* Exercise goal *
Can you transcribe every entry word for word, skipping the images?

* Dataset *
== == ==

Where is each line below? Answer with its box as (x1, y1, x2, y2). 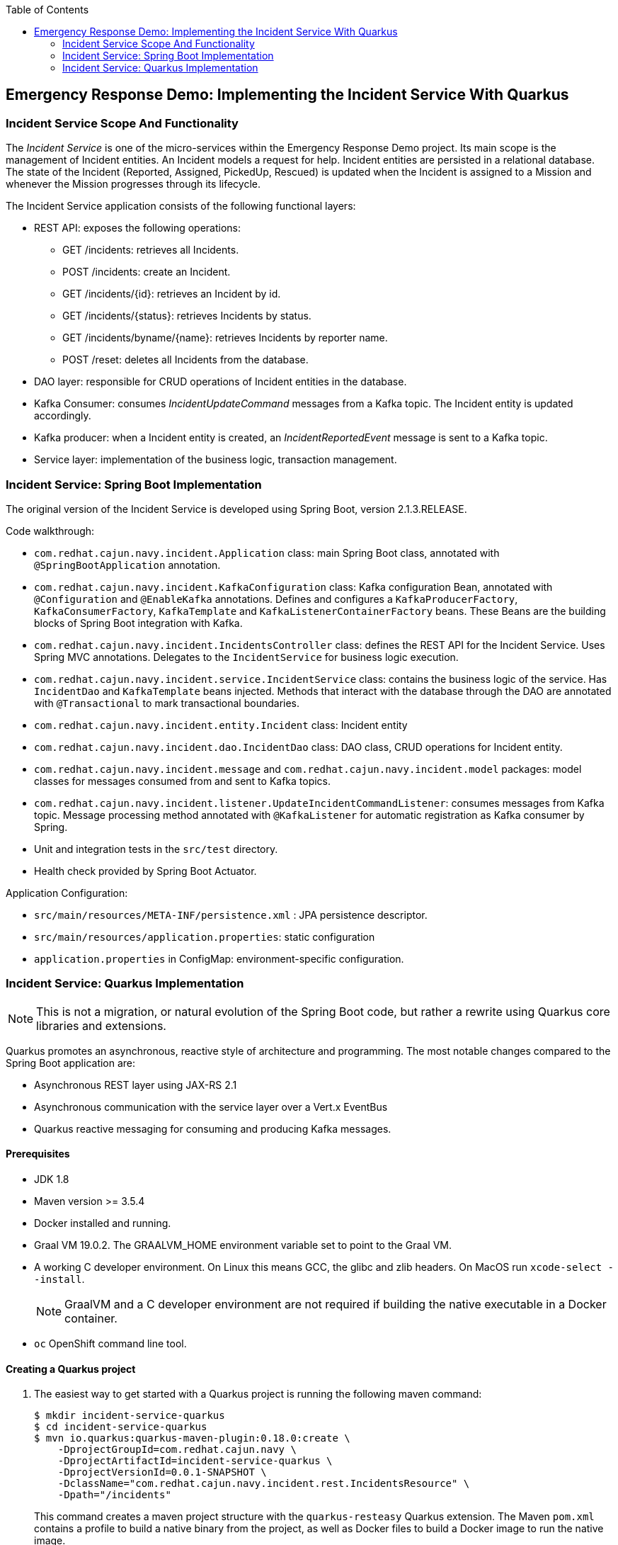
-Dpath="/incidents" (57, 1489, 171, 1501)
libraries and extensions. (36, 1018, 166, 1033)
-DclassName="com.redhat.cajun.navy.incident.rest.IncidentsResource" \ (57, 1478, 470, 1490)
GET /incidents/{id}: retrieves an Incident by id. (62, 288, 281, 300)
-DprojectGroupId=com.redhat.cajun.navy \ (57, 1444, 297, 1456)
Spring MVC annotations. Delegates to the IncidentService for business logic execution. (34, 650, 459, 663)
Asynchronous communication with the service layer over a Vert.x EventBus (34, 1100, 388, 1113)
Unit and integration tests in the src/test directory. (34, 842, 278, 855)
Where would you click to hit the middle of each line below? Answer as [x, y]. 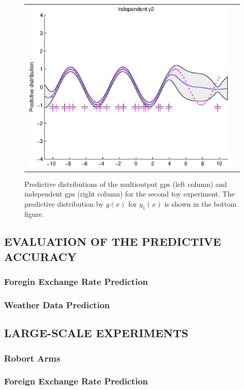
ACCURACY [40, 256]
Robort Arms [32, 358]
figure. [34, 214]
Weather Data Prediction [57, 305]
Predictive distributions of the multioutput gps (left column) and [126, 184]
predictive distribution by [64, 203]
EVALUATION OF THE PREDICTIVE [113, 241]
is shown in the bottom [201, 203]
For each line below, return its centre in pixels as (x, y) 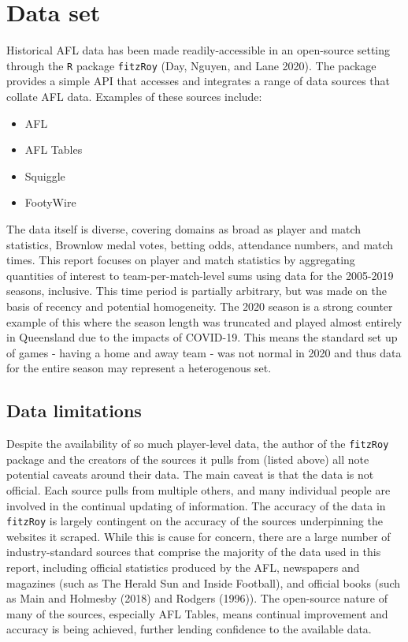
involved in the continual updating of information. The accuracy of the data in (196, 505)
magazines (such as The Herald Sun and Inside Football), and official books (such (204, 582)
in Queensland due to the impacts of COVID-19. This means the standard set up (202, 337)
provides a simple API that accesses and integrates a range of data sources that (198, 81)
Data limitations (74, 411)
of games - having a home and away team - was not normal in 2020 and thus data (204, 352)
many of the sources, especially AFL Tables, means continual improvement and (197, 613)
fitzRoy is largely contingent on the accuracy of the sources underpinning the (195, 521)
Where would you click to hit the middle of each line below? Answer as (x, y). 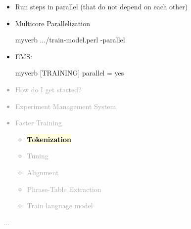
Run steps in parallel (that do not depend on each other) (101, 6)
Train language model (60, 206)
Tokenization (49, 139)
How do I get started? (48, 89)
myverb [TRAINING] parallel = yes (70, 73)
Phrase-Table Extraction (64, 189)
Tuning (38, 156)
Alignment (43, 172)
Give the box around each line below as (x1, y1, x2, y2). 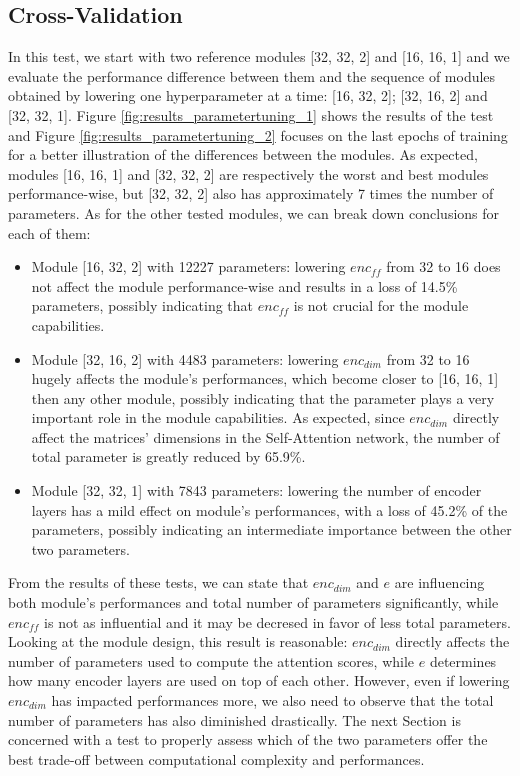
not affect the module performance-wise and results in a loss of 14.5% (31, 275, 458, 296)
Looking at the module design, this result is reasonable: (8, 631, 348, 652)
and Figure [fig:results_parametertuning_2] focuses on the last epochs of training (8, 124, 508, 145)
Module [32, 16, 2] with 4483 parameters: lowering (31, 348, 339, 369)
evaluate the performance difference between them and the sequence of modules (8, 65, 496, 86)
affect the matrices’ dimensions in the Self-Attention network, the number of (31, 426, 500, 447)
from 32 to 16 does (386, 256, 501, 277)
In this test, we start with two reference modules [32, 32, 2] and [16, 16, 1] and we (8, 46, 510, 67)
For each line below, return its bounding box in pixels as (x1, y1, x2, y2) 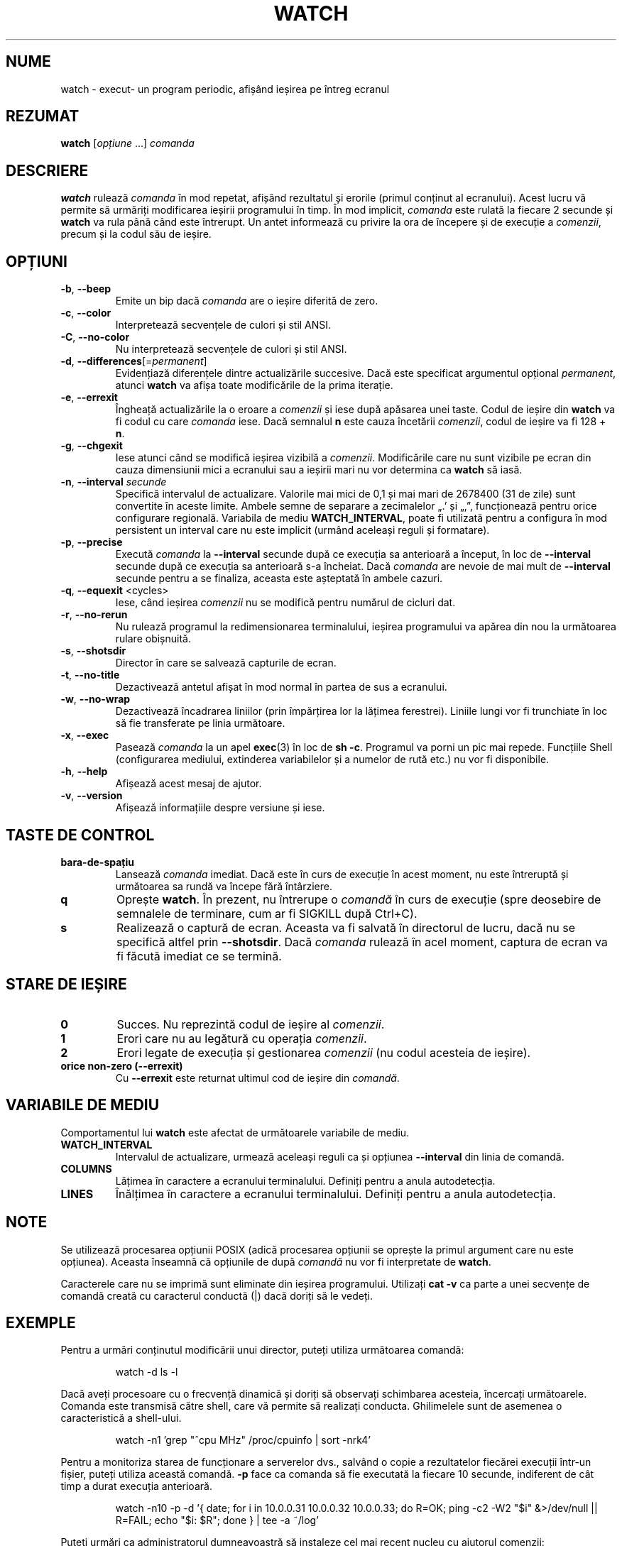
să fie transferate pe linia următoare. (115, 717, 285, 730)
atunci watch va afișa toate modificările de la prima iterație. (115, 379, 393, 392)
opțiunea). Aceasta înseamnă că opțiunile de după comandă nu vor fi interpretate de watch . (60, 1255, 491, 1268)
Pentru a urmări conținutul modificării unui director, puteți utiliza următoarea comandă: (60, 1344, 464, 1356)
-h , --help (60, 765, 108, 778)
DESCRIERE (6, 161, 89, 180)
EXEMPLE (6, 1313, 76, 1332)
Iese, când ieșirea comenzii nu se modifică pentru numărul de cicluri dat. (115, 596, 456, 609)
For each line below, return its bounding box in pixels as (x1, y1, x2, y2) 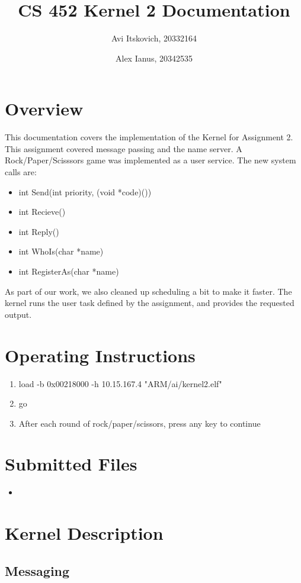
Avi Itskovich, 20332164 (111, 32, 197, 44)
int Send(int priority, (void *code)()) (18, 185, 152, 198)
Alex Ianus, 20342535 (116, 51, 193, 64)
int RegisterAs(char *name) (18, 265, 119, 277)
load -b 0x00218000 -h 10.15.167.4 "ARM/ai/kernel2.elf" (18, 377, 222, 389)
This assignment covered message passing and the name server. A (5, 142, 242, 154)
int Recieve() (18, 205, 66, 218)
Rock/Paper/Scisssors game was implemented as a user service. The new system (5, 154, 296, 166)
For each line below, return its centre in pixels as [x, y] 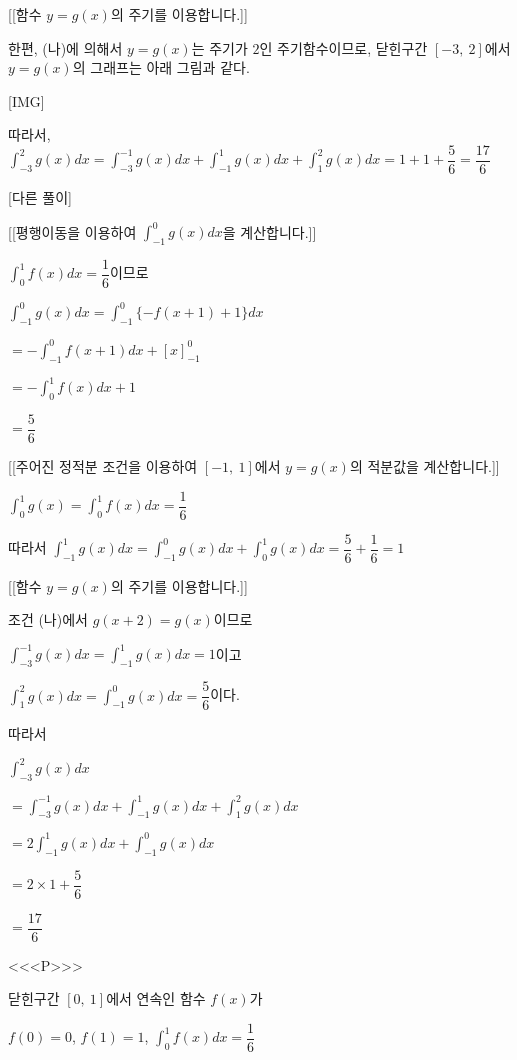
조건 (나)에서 [48, 619]
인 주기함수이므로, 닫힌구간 [343, 47]
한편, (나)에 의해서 [65, 47]
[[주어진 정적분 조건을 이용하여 [103, 465]
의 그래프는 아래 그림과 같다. [161, 67]
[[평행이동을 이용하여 [72, 231]
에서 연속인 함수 [156, 998]
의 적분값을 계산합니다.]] [424, 465]
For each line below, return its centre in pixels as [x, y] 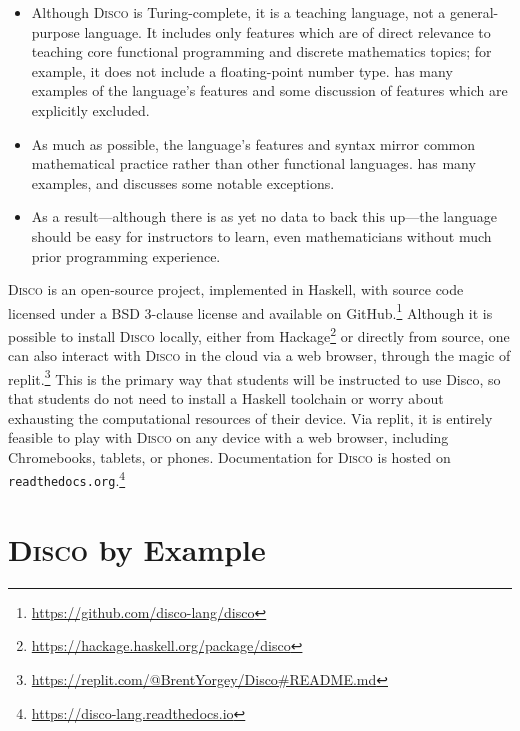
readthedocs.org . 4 [67, 479]
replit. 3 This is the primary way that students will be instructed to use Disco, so [254, 377]
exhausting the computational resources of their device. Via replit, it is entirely [250, 417]
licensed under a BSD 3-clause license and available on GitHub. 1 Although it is [250, 311]
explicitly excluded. [90, 109]
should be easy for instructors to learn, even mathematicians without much [261, 235]
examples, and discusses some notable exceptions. [183, 182]
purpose [55, 31]
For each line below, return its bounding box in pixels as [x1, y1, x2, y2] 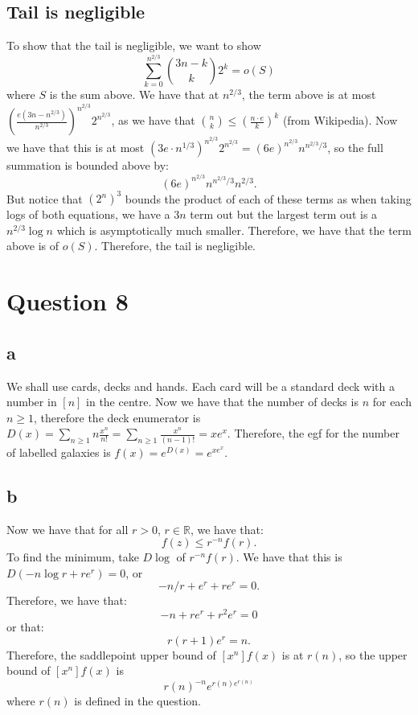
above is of [6, 237, 59, 254]
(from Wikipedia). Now [282, 112, 398, 129]
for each [372, 393, 412, 410]
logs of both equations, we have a [6, 206, 170, 223]
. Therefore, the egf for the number [227, 425, 400, 442]
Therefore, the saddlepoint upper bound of [6, 646, 216, 663]
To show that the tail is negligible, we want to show [6, 37, 261, 54]
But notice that [6, 190, 83, 207]
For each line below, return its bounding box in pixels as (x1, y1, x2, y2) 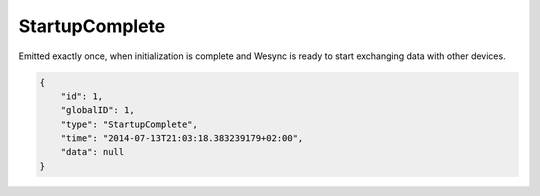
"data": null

== == ==

* Task response *
Where is each line below? Answer with its box as (x1, y1, x2, y2). 
-Dpath="/incidents" (57, 1489, 171, 1501)
libraries and extensions. (36, 1018, 166, 1033)
-DclassName="com.redhat.cajun.navy.incident.rest.IncidentsResource" \ (57, 1478, 470, 1490)
GET /incidents/{id}: retrieves an Incident by id. (62, 288, 281, 300)
-DprojectGroupId=com.redhat.cajun.navy \ (57, 1444, 297, 1456)
Spring MVC annotations. Delegates to the IncidentService for business logic execution. (34, 650, 459, 663)
Asynchronous communication with the service layer over a Vert.x EventBus (34, 1100, 388, 1113)
Unit and integration tests in the src/test directory. (34, 842, 278, 855)
Where would you click to hit the middle of each line below? Answer as [x, y]. 
ACCURACY [40, 256]
Robort Arms [32, 358]
figure. [34, 214]
Weather Data Prediction [57, 305]
Predictive distributions of the multioutput gps (left column) and [126, 184]
predictive distribution by [64, 203]
EVALUATION OF THE PREDICTIVE [113, 241]
is shown in the bottom [201, 203]
For each line below, return its centre in pixels as (x, y) 
involved in the continual updating of information. The accuracy of the data in (196, 505)
magazines (such as The Herald Sun and Inside Football), and official books (such (204, 582)
in Queensland due to the impacts of COVID-19. This means the standard set up (202, 337)
provides a simple API that accesses and integrates a range of data sources that (198, 81)
Data limitations (74, 411)
of games - having a home and away team - was not normal in 2020 and thus data (204, 352)
many of the sources, especially AFL Tables, means continual improvement and (197, 613)
fitzRoy is largely contingent on the accuracy of the sources underpinning the (195, 521)
Where would you click to hit the middle of each line below? Answer as (x, y). 
Run steps in parallel (that do not depend on each other) (101, 6)
Train language model (60, 206)
Tokenization (49, 139)
How do I get started? (48, 89)
myverb [TRAINING] parallel = yes (70, 73)
Phrase-Table Extraction (64, 189)
Tuning (38, 156)
Alignment (43, 172)
Give the box around each line below as (x1, y1, x2, y2). 
not affect the module performance-wise and results in a loss of 14.5% (31, 275, 458, 296)
Looking at the module design, this result is reasonable: (8, 631, 348, 652)
and Figure [fig:results_parametertuning_2] focuses on the last epochs of training (8, 124, 508, 145)
Module [32, 16, 2] with 4483 parameters: lowering (31, 348, 339, 369)
evaluate the performance difference between them and the sequence of modules (8, 65, 496, 86)
affect the matrices’ dimensions in the Self-Attention network, the number of (31, 426, 500, 447)
from 32 to 16 does (386, 256, 501, 277)
In this test, we start with two reference modules [32, 32, 2] and [16, 16, 1] and we (8, 46, 510, 67)
For each line below, return its bounding box in pixels as (x1, y1, x2, y2) 
să fie transferate pe linia următoare. (115, 717, 285, 730)
atunci watch va afișa toate modificările de la prima iterație. (115, 379, 393, 392)
opțiunea). Aceasta înseamnă că opțiunile de după comandă nu vor fi interpretate de watch . (60, 1255, 491, 1268)
Pentru a urmări conținutul modificării unui director, puteți utiliza următoarea comandă: (60, 1344, 464, 1356)
-h , --help (60, 765, 108, 778)
DESCRIERE (6, 161, 89, 180)
EXEMPLE (6, 1313, 76, 1332)
Iese, când ieșirea comenzii nu se modifică pentru numărul de cicluri dat. (115, 596, 456, 609)
For each line below, return its bounding box in pixels as (x1, y1, x2, y2) 
Avi Itskovich, 20332164 (111, 32, 197, 44)
int Send(int priority, (void *code)()) (18, 185, 152, 198)
Alex Ianus, 20342535 (116, 51, 193, 64)
int RegisterAs(char *name) (18, 265, 119, 277)
load -b 0x00218000 -h 10.15.167.4 "ARM/ai/kernel2.elf" (18, 377, 222, 389)
This assignment covered message passing and the name server. A (5, 142, 242, 154)
int Recieve() (18, 205, 66, 218)
Rock/Paper/Scisssors game was implemented as a user service. The new system (5, 154, 296, 166)
For each line below, return its centre in pixels as [x, y] 
조건 (나)에서 [48, 619]
인 주기함수이므로, 닫힌구간 [343, 47]
한편, (나)에 의해서 [65, 47]
[[주어진 정적분 조건을 이용하여 [103, 465]
의 그래프는 아래 그림과 같다. [161, 67]
[[평행이동을 이용하여 [72, 231]
에서 연속인 함수 [156, 998]
의 적분값을 계산합니다.]] [424, 465]
For each line below, return its centre in pixels as [x, y] 
readthedocs.org . 4 [67, 479]
replit. 3 This is the primary way that students will be instructed to use Disco, so [254, 377]
exhausting the computational resources of their device. Via replit, it is entirely [250, 417]
licensed under a BSD 3-clause license and available on GitHub. 1 Although it is [250, 311]
explicitly excluded. [90, 109]
should be easy for instructors to learn, even mathematicians without much [261, 235]
examples, and discusses some notable exceptions. [183, 182]
purpose [55, 31]
For each line below, return its bounding box in pixels as [x1, y1, x2, y2] 
above is of [6, 237, 59, 254]
(from Wikipedia). Now [282, 112, 398, 129]
for each [372, 393, 412, 410]
logs of both equations, we have a [6, 206, 170, 223]
. Therefore, the egf for the number [227, 425, 400, 442]
Therefore, the saddlepoint upper bound of [6, 646, 216, 663]
To show that the tail is negligible, we want to show [6, 37, 261, 54]
But notice that [6, 190, 83, 207]
For each line below, return its bounding box in pixels as (x1, y1, x2, y2) 
"data": null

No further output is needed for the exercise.